The trouble came when he posted full videos of his stages in the rally, including audio feeds from him and Ponnusamy. Though the vast majority of the footage shows two men getting to know one another under the pressure of competition, there were moments throughout the hour-long footage that were compiled into three minutes worth of comedy gold. And as explained in a video by Youtuber Albon, it turns out that neither Thapar nor Ponnusamy thought it was as funny as everyone else did. In fact, it almost ended both of their rally careers.

The video was damaging enough that it destroyed their reputation in rallying, leading to Thapar stepping away for a short period and Ponnusamy losing co-driving jobs over the video. It made the two men look like hopeless amateurs when there was real professionalism beneath the silly video. It was bad enough that according to Albon, Ponnusamy took legal action to investigate the source of the video. His hunch was proven right: police found out a competitor made the video. That competitor was team manager Yohann Setna. 

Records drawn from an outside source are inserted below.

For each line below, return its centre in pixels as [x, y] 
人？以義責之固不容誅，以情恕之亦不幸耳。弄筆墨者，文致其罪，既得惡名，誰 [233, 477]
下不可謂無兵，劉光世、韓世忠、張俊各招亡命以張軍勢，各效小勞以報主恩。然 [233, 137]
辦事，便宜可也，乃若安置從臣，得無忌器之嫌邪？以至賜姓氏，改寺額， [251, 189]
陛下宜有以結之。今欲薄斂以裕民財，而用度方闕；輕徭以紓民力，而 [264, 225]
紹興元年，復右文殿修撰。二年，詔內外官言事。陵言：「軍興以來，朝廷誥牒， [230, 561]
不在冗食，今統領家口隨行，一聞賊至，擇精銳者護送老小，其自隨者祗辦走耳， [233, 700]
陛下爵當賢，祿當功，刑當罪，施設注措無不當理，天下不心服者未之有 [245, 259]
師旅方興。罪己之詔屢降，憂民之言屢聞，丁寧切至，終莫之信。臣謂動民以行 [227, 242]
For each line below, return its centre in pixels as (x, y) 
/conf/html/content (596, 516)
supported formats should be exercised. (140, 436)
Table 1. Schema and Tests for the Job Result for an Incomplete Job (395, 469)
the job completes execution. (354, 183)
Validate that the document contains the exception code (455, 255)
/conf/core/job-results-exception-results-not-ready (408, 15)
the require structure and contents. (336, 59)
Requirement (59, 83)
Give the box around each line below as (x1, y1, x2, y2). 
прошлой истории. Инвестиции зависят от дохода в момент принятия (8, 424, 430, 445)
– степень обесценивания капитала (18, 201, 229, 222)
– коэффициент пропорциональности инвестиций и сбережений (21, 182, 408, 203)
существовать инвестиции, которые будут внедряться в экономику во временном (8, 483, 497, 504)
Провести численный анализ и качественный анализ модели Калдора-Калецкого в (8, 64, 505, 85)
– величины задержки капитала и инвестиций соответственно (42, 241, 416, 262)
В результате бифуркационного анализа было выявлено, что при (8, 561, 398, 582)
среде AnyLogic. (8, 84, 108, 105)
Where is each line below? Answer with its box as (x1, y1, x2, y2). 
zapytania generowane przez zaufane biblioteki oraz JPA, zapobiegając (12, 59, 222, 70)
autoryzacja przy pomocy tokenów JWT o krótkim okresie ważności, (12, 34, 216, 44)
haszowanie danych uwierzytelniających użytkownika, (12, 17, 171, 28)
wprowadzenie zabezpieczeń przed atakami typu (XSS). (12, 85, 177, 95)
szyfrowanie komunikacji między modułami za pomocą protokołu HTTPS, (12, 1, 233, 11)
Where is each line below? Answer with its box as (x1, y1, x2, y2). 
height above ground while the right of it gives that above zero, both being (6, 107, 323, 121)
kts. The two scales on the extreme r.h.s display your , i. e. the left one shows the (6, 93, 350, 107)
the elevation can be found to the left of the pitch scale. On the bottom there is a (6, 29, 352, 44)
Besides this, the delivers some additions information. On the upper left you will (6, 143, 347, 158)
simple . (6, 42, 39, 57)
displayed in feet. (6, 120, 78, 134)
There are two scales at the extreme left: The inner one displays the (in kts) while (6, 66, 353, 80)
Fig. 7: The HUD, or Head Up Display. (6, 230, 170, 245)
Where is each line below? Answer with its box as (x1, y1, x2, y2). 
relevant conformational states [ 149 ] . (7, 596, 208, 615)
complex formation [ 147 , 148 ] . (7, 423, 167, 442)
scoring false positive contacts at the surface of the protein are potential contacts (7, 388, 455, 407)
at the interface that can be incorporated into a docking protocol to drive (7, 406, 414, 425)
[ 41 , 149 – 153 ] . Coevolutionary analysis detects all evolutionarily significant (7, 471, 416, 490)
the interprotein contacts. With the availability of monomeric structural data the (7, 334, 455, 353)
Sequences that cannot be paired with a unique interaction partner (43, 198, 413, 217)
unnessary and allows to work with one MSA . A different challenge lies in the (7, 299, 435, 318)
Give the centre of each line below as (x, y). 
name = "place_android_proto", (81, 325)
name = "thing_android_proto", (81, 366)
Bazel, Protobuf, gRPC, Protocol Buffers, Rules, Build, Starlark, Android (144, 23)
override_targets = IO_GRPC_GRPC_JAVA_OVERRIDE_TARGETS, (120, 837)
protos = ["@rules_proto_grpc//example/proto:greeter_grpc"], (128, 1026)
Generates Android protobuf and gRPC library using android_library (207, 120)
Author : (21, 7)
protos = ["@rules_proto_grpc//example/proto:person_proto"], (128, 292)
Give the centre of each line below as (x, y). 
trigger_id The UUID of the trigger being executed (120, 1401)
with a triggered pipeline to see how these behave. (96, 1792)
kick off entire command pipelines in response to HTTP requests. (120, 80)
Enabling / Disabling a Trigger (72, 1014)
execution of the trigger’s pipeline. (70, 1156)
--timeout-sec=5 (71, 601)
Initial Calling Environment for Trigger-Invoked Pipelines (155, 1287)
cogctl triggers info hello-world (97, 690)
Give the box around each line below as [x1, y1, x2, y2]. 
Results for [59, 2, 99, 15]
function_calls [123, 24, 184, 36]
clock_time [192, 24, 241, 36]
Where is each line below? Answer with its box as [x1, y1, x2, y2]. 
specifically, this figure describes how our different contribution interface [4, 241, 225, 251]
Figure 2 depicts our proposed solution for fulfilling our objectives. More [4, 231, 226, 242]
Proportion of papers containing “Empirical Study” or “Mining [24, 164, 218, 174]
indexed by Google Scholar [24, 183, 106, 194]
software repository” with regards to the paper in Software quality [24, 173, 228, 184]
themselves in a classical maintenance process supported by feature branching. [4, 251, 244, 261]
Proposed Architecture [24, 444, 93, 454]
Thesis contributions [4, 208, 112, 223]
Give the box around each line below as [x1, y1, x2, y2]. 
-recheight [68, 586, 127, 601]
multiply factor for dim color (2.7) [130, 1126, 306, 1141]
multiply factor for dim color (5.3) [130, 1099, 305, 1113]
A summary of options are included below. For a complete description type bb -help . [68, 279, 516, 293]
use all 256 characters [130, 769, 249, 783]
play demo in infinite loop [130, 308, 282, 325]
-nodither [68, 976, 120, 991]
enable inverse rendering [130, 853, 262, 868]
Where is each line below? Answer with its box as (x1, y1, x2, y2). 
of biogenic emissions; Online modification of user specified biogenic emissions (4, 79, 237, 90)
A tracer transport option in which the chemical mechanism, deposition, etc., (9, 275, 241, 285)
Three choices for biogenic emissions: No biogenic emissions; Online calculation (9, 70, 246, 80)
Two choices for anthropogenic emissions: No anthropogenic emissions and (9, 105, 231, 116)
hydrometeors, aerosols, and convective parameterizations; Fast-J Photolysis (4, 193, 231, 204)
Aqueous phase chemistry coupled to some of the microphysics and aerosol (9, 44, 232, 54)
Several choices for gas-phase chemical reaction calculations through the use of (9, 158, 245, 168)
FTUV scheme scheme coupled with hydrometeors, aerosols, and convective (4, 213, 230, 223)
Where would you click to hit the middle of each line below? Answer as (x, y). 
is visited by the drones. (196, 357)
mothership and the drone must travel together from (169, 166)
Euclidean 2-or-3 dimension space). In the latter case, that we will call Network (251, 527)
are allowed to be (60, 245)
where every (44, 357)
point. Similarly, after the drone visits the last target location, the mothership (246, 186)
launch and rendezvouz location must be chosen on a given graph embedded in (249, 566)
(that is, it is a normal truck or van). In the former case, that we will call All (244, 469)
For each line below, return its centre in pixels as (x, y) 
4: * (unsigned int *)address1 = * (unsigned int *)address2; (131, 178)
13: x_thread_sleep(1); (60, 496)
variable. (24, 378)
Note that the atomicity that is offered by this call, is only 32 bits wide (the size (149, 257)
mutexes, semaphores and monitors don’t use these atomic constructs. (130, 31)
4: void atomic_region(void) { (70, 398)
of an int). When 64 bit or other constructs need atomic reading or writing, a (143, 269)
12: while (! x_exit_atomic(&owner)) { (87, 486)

Under an obscure Indian defamation law, Setna was taken in for questioning by the police, who obtained a full confession and arrested Setna. It didn’t last long as Setna was released the next day, primarily because nobody was sure that there was a crime to prosecute. From there, Ponnusamy’s options were exhausted. He was left to pick up the pieces.

Almost a decade later, all the people involved have moved on. Thapar retired in 2016 after campaigning the Evo for a few more years, Ponnusamy recovered and retired from co-driving in 2017 to manage a small tire company, and Setna remains in the background of motorsport. Nonetheless, it’s hard to imagine how such an iconic and funny video caused so much damage. It’s a classic lesson: nothing is ever the way it seems.